U.S. Vice President Mike Pence on Wednesday urged Latin American nations to cut ties with North Korea in an effort to pressure it to abandon its nuclear and missile programs.
Pence, who is on a five-day tour of the region, said he is hoping Brazil, Mexico, Peru and Chile will break all commercial and diplomatic relations with Pyongyang.
"The U.S. places great importance on the ongoing diplomatic isolation of the Kim [Jong-un] regime," he said in Santiago, Chile, during a joint news conference with President Michelle Bachelet.
Pence added that if Latin American countries sever all ties with the North, Pyongyang would understand “there is a cost” for defying the international community.
President Donald Trump last week warned Kim “will truly regret it” if he continues to threaten the U.S. and its allies, adding he would face "fire and fury.”
Kim responded by saying he would fire missiles at the Pacific island of Guam, a U.S. territory, but later said he was delaying the move as he waited to see what Washington would do next.
Turning to the region, Pence said the U.S. will use its “strength and diplomacy” until democracy is reinstated in Venezuela.
"We will work together in Venezuela.
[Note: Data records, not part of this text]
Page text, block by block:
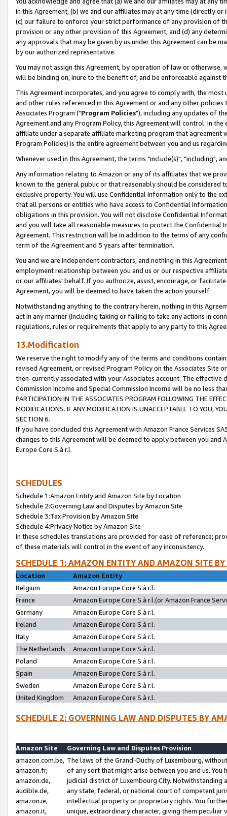
in this Agreement, (b) we and our affiliates may at any time (directly
(c) our failure to enforce your strict performance of any provision of
provision or any other provision of this Agreement, and (d) any
any approvals that may be given by us under this Agreement can be
by our authorized representative.
You may not assign this Agreement, by operation of law or
will be binding on, inure to the benefit of, and be enforceable against
This Agreement incorporates, and you agree to comply with, the
and other rules referenced in this Agreement or and any other
Associates Program ("Program Policies"), including any updates of
Agreement and any Program Policy, this Agreement will control. In
affiliate under a separate affiliate marketing program that agreement
Program Policies) is the entire agreement between you and us
Whenever used in this Agreement, the terms "include(s)", "including",
Any information relating to Amazon or any of its affiliates that we
known to the general public or that reasonably should be considered
exclusive property. You will use Confidential Information only to the
that all persons or entities who have access to Confidential
obligations in this provision. You will not disclose Confidential
and you will take all reasonable measures to protect the Confidential
Agreement. This restriction will be in addition to the terms of any
term of the Agreement and 5 years after termination.
You and we are independent contractors, and nothing in this
employment relationship between you and us or our respective
or our affiliates' behalf. If you authorize, assist, encourage, or
Agreement, you will be deemed to have taken the action yourself.
Notwithstanding anything to the contrary herein, nothing in this
act in any manner (including taking or failing to take any actions in
regulations, rules or requirements that apply to any party to this
13.Modification
We reserve the right to modify any of the terms and conditions
revised Agreement, or revised Program Policy on the Associates
then-currently associated with your Associates account. The
Commission Income and Special Commission Income will be no less
PARTICIPATION IN THE ASSOCIATES PROGRAM FOLLOWING THE
MODIFICATIONS. IF ANY MODIFICATION IS UNACCEPTABLE TO YOU,
SECTION 6.
If you have concluded this Agreement with Amazon France Services
changes to this Agreement will be deemed to apply between you and
Europe Core S.à r.l.
SCHEDULES
Schedule 1:Amazon Entity and Amazon Site by Location
Schedule 2:Governing Law and Disputes by Amazon Site
Schedule 3:Tax Provision by Amazon Site
Schedule 4:Privacy Notice by Amazon Site
In these schedules translations are provided for ease of reference;
of these materials will control in the event of any inconsistency.
SCHEDULE 1: AMAZON ENTITY AND AMAZON SITE
Location
Amazon Entity
Belgium
Amazon Europe Core S.à r.l.
France
Amazon Europe Core S.à r.l.(or Amazon France
Germany
Amazon Europe Core S.à r.l.
Ireland
Amazon Europe Core S.à r.l.
Italy
Amazon Europe Core S.à r.l.
The Netherlands
Amazon Europe Core S.à r.l.
Poland
Amazon Europe Core S.à r.l.
Spain
Amazon Europe Core S.à r.l.
Sweden
Amazon Europe Core S.à r.l.
United Kingdom
Amazon Europe Core S.à r.l.
SCHEDULE 2: GOVERNING LAW AND DISPUTES BY
Amazon Site
Governing Law and Disputes Provision
amazon.com.be,
amazon.fr,
amazon.de,
audible.de,
amazon.ie,
amazon.it,
The laws of the Grand-Duchy of Luxembourg,
of any sort that might arise between you and us.
judicial district of Luxembourg City. Notwithstanding
any state, federal, or national court of competent
intellectual property or proprietary rights. You
unique, extraordinary character, giving them
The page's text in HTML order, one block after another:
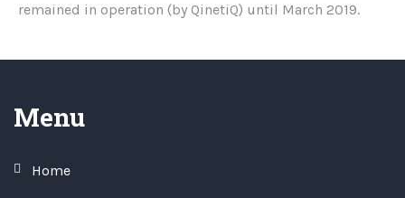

We all live in the same neighborhood, and we will continue working together to help our neighbors," he said.
The South American nation has been struggling to get a handle on a political crisis that has led to mass protests and instability the government blames on interference by the U.S. and its regional allies.
Bachelet said her country was willing to "explore ways to contribute to the restoration of democracy in Venezuela” through peaceful means.
"Chile will not support coup d’états or military interventions," she said, adding her nation would support sanctions adopted by the UN Security Council.
"I want to be very clear. Chile will do everything possible to support the Venezuelans to find the peaceful road," she said.
Pence has visited Argentina and Colombia and will end his Latin America tour Thursday after visiting Panama.